After the player slays the first six deadly sins, the Tower of Babel (renamed "Tower of Souls" in the western versions), the final staged level of the game, appears, in which the Master fights the final sin, Destruction, a mechanically engineered god representing Pride. Defeating the false god, the Death Heim, an underworld where Tanzra is residing, emerges. Tanzra created an extraordinarily powerful barrier which renders conventional descending as the player did previously useless. Left with no other options, player descends into Death Heim using the Sky Castle domain as a battering ram. Tanzra's barrier is undone upon the Sky Castle's crash-landing, but the Sky Castle is ruined and angels suffered many casualties. Those few who were still alive were finished off by the revived Tanzra, but Tanzra fails to kill one wounded angel in time before he transfers his last vestige of power to the player. Being the only one unscathed to battle Tanzra, the player first fights again against the resurrected seven sins, as well as Tanzra himself, a beast frozen waist-deep in a lake of ice (just as Satan was in the Inferno in The Divine Comedy).

Tanzra was eventually defeated and slain, the player has disappeared and no one knows what became of him. During the game's ending, it is declared that "The Master will live forever" and, as the credits roll, an image of the statue of the Master is shown slowly eroding over time. The statue's sword and right wing fall off, suggesting the growth of civilization and the increase of mankind's self-sufficiency. This reflects the ending of the original ActRaiser, where the angel speculates that someday the world may be so independent that it will forget about the Master.

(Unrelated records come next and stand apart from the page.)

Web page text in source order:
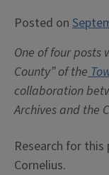
Posted on
One of four posts
County” of the
collaboration
Archives and the
Research for
Cornelius.

== Development and release ==
According to developer Quintet, ActRaiser 2 was made at the request of Enix of America, and designed according to their specifications.

ActRaiser 2 was released in Japan on October 29, 1993 for the Super Famicom.

== Reception ==

ActRaiser 2 received a 20.3/30 score in a readers' poll conducted by Super Famicom Magazine. The game garnered generally favorable reception from critics.

Review scores
| Publication | Score |
|---|---|
| Computer and Video Games | 86/100 |
| Edge | 5/10 |
| Electronic Gaming Monthly | 9/10, 8/10, 9/10, 9/10 |
| Famitsu | 7/10, 5/10, 6/10, 6/10 |
| Game Informer | 8.5/10 |
| GameFan | 94%, 88%, 95%, 94% |
| GamesMaster | 41% |
| IGN | 7.5/10 |
| Official Nintendo Magazine | 92/100 |
| Super Play | 69% |
| Total! | (UK) 87% (DE) 2+ |
| Game Zero Magazine | 70.5/100 |
| Hippon Super! | 7/10 |
| Nintendo Game Zone | 69/100 |
| SNES Force | 84/100 |
| Super Gamer | 82/100 |
| Super Pro | 88/100 |

=== Sales and accolades ===
Quintet reported that ActRaiser 2 sold 180,000 copies worldwide, with 40,000 copies sold in Japan and Europe respectively, and 100,000 copies sold in North America. In 2018, Complex rated Actraiser 2 81st on their "The Best Super Nintendo Games of All Time" list. They commented that the game is great despite being strictly a platformer and not having the god elements from the first game. In 1995, Total! ranked the game 38th on its "Top 100 SNES Games" list.

== Legacy ==
In 1996, Sega announced that they would be publishing a Quintet-developed remake of ActRaiser 1 and 2, tentatively titled Act Remix, for the Sega Saturn, but roughly halfway through development Quintet concluded that the ActRaiser series was outmoded, and they drastically reworked the game, which was ultimately titled Solo Crisis. Quintet started coding a third game in the ActRaiser series, for the Nintendo 64, but never finished it. In May 2008, Fumiaki Shiraishi, the lead programmer for Final Fantasy Crystal Chronicles: My Life as a King, noted in an interview that he would like to make an ActRaiser sequel.